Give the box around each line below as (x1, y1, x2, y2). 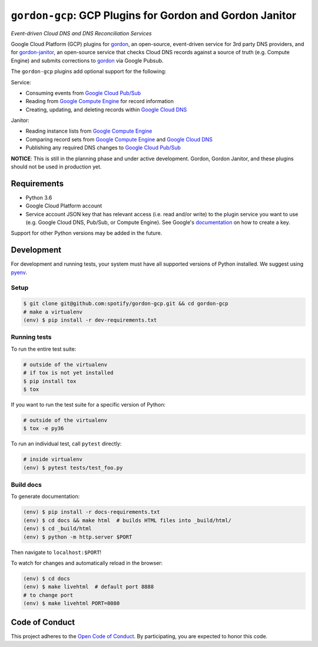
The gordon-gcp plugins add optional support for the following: (11, 68, 167, 75)
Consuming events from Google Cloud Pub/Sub (25, 89, 141, 97)
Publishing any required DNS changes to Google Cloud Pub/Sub (25, 144, 181, 151)
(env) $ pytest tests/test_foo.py (23, 464, 123, 471)
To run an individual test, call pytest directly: (11, 440, 122, 447)
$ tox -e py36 (23, 425, 64, 432)
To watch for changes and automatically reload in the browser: (11, 559, 163, 566)
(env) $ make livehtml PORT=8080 (23, 600, 120, 607)
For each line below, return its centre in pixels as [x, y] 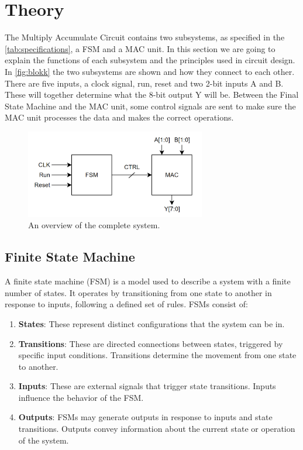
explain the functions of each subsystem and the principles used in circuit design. [150, 60]
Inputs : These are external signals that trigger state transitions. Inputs [147, 386]
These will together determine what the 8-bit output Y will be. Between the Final [152, 95]
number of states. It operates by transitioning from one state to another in [138, 292]
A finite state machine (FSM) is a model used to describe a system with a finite [148, 281]
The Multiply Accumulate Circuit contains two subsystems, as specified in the [145, 37]
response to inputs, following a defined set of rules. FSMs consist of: [126, 304]
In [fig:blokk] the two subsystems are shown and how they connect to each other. [150, 71]
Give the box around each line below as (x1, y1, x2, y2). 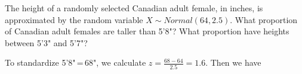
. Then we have (205, 56, 261, 69)
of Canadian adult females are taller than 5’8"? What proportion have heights (5, 25, 289, 37)
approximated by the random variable (5, 13, 143, 25)
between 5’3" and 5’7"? (5, 36, 88, 49)
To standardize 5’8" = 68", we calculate (5, 56, 146, 69)
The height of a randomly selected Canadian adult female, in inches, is (5, 2, 263, 14)
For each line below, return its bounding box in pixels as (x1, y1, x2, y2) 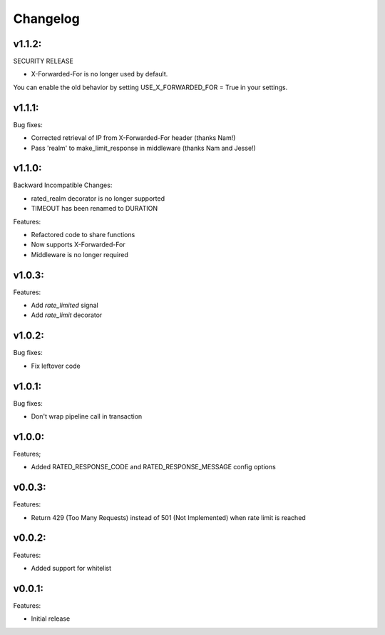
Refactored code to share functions (31, 231, 135, 239)
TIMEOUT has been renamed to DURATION (31, 204, 158, 213)
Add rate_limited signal (31, 301, 99, 310)
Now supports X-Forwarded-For (31, 240, 126, 249)
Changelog (13, 11, 80, 26)
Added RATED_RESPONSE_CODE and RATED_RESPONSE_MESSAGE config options (31, 463, 276, 471)
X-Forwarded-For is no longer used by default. (31, 70, 168, 79)
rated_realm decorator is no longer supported (31, 194, 165, 203)
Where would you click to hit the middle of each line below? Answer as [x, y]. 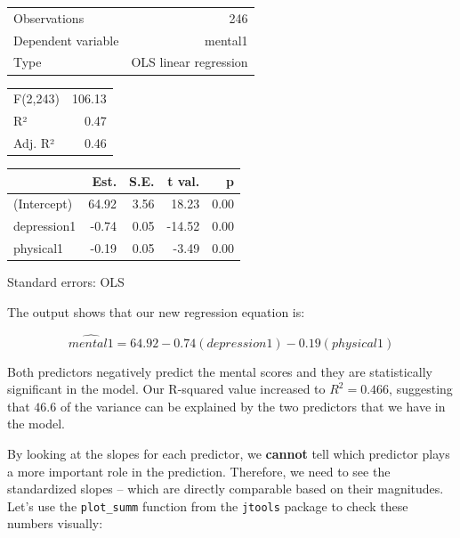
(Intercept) [43, 204]
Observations [49, 17]
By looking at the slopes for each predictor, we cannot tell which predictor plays [229, 453]
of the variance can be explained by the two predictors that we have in [253, 406]
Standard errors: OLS [66, 282]
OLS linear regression [190, 62]
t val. [184, 180]
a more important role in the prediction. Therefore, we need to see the [199, 471]
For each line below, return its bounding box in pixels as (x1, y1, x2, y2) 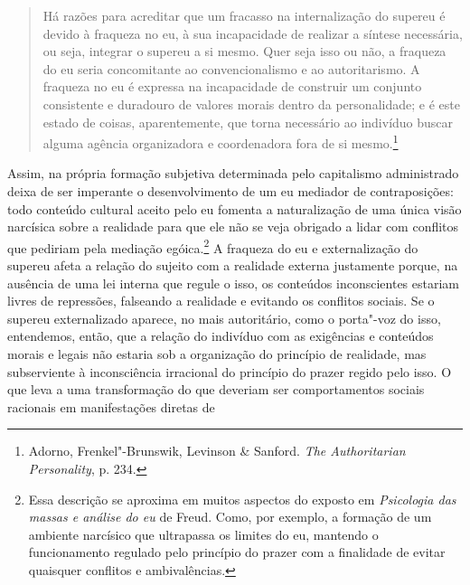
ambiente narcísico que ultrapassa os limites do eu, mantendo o (28, 524, 379, 543)
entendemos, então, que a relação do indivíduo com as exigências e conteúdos (7, 326, 434, 345)
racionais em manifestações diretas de (7, 397, 215, 416)
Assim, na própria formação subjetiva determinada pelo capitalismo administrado (7, 164, 459, 183)
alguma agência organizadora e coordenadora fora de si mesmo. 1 (42, 131, 399, 152)
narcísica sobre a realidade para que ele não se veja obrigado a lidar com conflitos (7, 217, 459, 236)
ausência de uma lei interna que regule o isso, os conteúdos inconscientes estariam (7, 273, 459, 292)
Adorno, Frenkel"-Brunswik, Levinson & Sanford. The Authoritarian (28, 441, 406, 460)
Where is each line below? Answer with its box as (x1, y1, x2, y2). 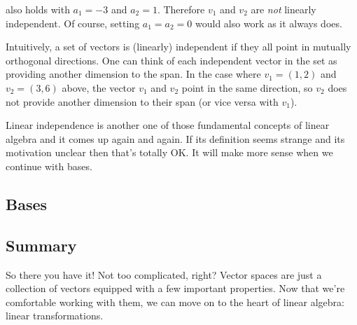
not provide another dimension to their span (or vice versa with (6, 94, 279, 109)
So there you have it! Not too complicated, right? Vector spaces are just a (6, 267, 322, 282)
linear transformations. (6, 308, 104, 323)
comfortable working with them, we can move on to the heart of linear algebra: (6, 294, 344, 309)
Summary (6, 234, 77, 256)
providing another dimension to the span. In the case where (6, 67, 261, 81)
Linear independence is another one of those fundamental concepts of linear (6, 118, 330, 132)
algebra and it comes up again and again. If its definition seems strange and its (6, 131, 345, 146)
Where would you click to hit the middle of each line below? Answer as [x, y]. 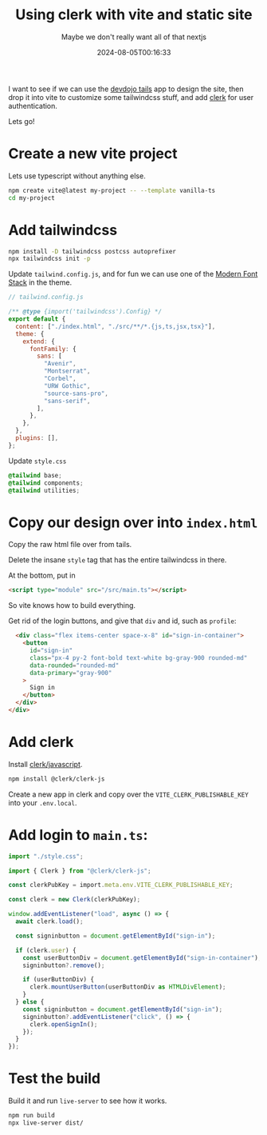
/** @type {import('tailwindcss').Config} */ [85, 312]
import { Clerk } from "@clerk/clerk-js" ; [80, 871]
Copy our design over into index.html [133, 522]
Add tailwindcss [63, 230]
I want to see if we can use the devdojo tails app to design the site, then [126, 89]
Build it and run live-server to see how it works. [88, 1101]
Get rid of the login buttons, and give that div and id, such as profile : [122, 621]
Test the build [55, 1079]
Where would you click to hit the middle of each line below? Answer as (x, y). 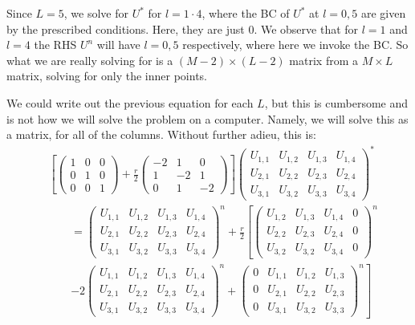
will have (118, 45)
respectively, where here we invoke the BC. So (295, 45)
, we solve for (96, 13)
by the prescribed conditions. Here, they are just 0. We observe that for (183, 28)
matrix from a (324, 60)
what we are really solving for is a (90, 60)
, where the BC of (246, 13)
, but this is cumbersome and (336, 102)
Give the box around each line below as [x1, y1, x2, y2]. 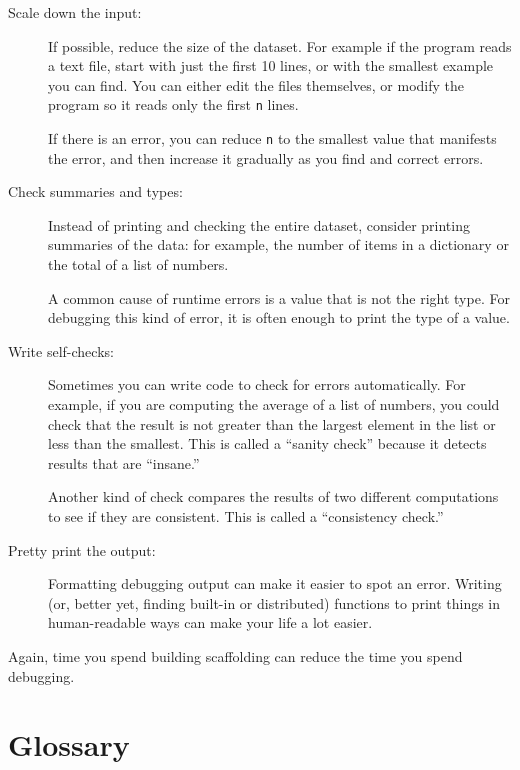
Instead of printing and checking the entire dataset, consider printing [48, 214, 470, 235]
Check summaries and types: [8, 181, 183, 202]
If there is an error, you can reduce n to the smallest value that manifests [48, 128, 497, 149]
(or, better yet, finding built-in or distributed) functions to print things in [48, 592, 501, 613]
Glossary [8, 724, 130, 765]
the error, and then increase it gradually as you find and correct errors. [48, 147, 484, 168]
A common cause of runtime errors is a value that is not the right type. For [48, 287, 510, 308]
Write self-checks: [8, 340, 114, 361]
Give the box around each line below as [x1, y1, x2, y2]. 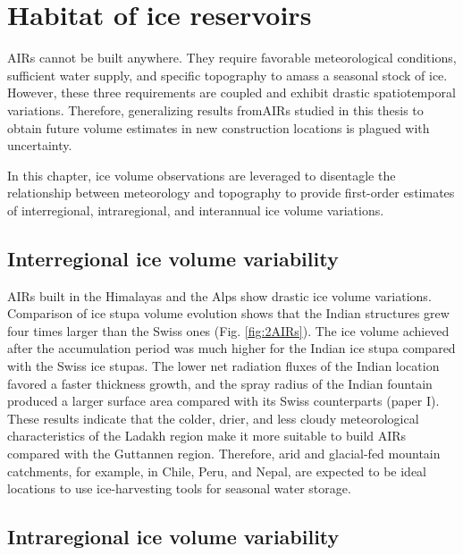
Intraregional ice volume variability [7, 523, 340, 551]
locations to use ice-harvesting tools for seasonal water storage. [7, 479, 351, 498]
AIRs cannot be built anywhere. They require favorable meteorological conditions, [7, 48, 457, 67]
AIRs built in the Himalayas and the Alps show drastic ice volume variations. [7, 286, 432, 305]
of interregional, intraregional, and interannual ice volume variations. [7, 200, 384, 219]
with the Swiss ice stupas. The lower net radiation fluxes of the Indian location [7, 357, 440, 375]
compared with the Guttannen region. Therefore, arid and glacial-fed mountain [7, 444, 441, 463]
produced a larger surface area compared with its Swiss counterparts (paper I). [7, 391, 440, 410]
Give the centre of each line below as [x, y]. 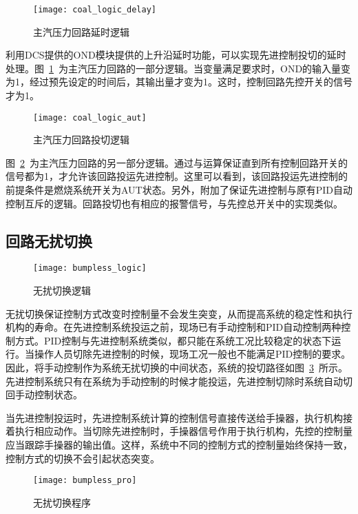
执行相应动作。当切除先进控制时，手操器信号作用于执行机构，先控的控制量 [183, 431]
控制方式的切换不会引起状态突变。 [83, 458]
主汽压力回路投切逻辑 [81, 140]
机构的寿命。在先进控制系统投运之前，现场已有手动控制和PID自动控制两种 [173, 327]
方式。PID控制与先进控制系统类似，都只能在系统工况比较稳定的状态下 [173, 340]
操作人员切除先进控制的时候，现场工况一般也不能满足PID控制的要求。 [192, 354]
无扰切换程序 [62, 502]
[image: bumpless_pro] [85, 481]

Work required> Leave out the images and write out the lines above exactly, from the one with "providing another dimension" up to and including the one with "Add tailwindcss [63, 230]".

Answer to the exercise>
providing another dimension to the span. In the case where (6, 67, 261, 81)
Linear independence is another one of those fundamental concepts of linear (6, 118, 330, 132)
algebra and it comes up again and again. If its definition seems strange and its (6, 131, 345, 146)
Where would you click to hit the middle of each line below? Answer as [x, y]. 
/** @type {import('tailwindcss').Config} */ [85, 312]
import { Clerk } from "@clerk/clerk-js" ; [80, 871]
Copy our design over into index.html [133, 522]
Add tailwindcss [63, 230]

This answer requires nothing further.